== Records provided
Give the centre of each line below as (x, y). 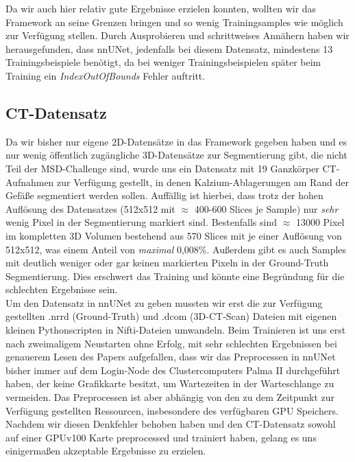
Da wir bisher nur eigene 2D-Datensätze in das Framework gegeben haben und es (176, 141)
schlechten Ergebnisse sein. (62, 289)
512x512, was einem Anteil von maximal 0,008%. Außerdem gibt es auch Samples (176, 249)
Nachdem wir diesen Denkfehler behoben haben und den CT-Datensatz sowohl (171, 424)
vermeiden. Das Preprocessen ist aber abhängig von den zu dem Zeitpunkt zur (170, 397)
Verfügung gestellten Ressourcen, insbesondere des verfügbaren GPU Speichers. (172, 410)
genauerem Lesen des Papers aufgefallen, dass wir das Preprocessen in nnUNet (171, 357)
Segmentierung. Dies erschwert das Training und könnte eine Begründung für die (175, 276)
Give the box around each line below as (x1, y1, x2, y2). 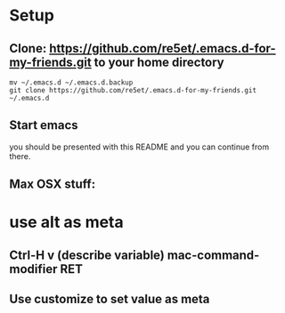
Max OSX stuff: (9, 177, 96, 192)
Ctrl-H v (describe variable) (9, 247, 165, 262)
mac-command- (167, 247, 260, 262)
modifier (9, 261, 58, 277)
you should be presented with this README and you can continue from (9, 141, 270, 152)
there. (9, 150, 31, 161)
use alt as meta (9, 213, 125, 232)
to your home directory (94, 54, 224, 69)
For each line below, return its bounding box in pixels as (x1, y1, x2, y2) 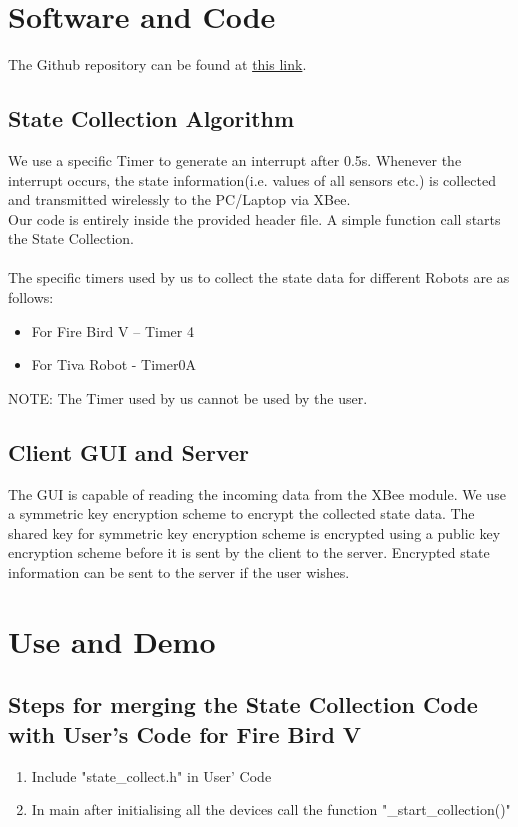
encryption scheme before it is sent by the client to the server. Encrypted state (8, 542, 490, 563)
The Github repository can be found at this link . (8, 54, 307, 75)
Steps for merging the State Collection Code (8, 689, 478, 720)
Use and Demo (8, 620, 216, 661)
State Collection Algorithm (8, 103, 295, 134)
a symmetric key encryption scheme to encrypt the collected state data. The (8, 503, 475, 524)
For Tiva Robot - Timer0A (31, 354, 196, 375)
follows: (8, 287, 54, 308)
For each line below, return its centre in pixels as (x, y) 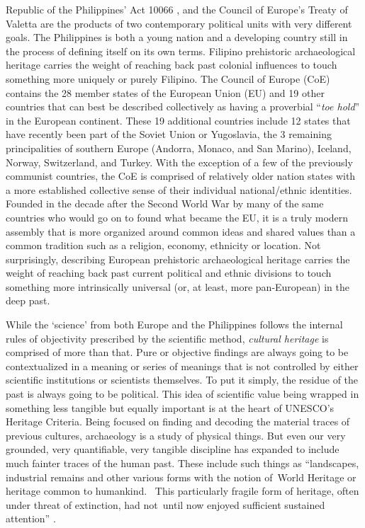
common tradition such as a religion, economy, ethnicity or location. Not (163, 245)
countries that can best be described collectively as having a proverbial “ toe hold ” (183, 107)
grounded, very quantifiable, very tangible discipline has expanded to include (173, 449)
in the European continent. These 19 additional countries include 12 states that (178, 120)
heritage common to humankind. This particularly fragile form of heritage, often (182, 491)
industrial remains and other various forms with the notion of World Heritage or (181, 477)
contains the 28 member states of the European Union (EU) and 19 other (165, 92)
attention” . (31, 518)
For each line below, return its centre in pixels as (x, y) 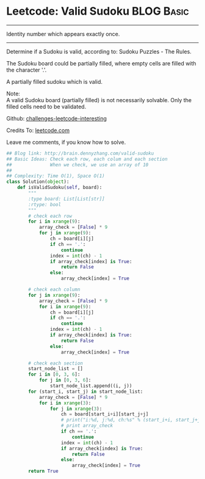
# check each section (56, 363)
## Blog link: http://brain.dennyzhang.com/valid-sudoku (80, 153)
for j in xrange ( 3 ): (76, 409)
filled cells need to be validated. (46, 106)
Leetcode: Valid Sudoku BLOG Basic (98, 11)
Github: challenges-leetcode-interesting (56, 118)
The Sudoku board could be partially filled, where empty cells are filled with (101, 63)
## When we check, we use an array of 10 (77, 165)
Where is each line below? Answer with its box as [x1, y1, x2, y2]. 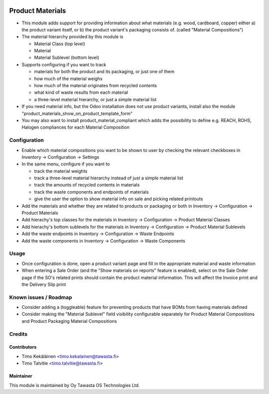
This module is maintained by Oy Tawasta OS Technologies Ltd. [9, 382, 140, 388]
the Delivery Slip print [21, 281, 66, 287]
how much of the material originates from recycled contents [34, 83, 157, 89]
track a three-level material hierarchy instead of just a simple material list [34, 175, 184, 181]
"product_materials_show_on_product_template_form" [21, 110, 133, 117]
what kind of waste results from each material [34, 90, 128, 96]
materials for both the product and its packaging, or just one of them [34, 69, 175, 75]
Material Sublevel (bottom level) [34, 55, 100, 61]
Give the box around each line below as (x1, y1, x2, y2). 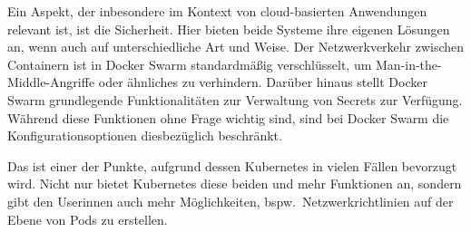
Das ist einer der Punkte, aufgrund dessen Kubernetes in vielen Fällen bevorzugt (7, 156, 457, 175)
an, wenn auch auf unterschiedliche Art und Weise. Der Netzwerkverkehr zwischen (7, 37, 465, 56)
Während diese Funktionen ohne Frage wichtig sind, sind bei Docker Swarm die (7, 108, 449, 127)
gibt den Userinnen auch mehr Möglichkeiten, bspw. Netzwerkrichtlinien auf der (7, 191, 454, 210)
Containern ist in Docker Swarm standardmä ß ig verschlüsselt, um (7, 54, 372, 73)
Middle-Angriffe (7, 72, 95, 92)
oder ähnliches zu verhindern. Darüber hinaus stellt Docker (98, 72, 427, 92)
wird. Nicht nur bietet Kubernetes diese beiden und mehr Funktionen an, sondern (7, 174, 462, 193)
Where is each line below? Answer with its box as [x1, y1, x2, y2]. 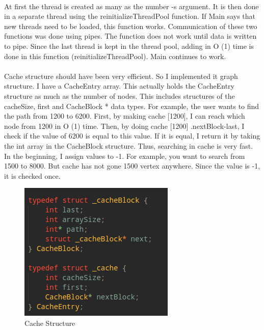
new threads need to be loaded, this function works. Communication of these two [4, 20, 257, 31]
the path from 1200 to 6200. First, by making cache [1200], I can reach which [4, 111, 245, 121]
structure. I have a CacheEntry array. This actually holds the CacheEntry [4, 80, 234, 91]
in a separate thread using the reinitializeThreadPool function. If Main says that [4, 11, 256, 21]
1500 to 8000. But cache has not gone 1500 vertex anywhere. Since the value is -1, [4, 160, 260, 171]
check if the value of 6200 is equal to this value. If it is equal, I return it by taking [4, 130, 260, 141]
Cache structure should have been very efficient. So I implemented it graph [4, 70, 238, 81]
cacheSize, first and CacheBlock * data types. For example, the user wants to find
====
■ **How to complete this task**: Search the entries for the string "need" and return each line where it turns up.

■ **Written answer**:
filled cells need to be validated. (46, 106)
new threads need to be loaded, this function works. Communication of these two [4, 20, 257, 31]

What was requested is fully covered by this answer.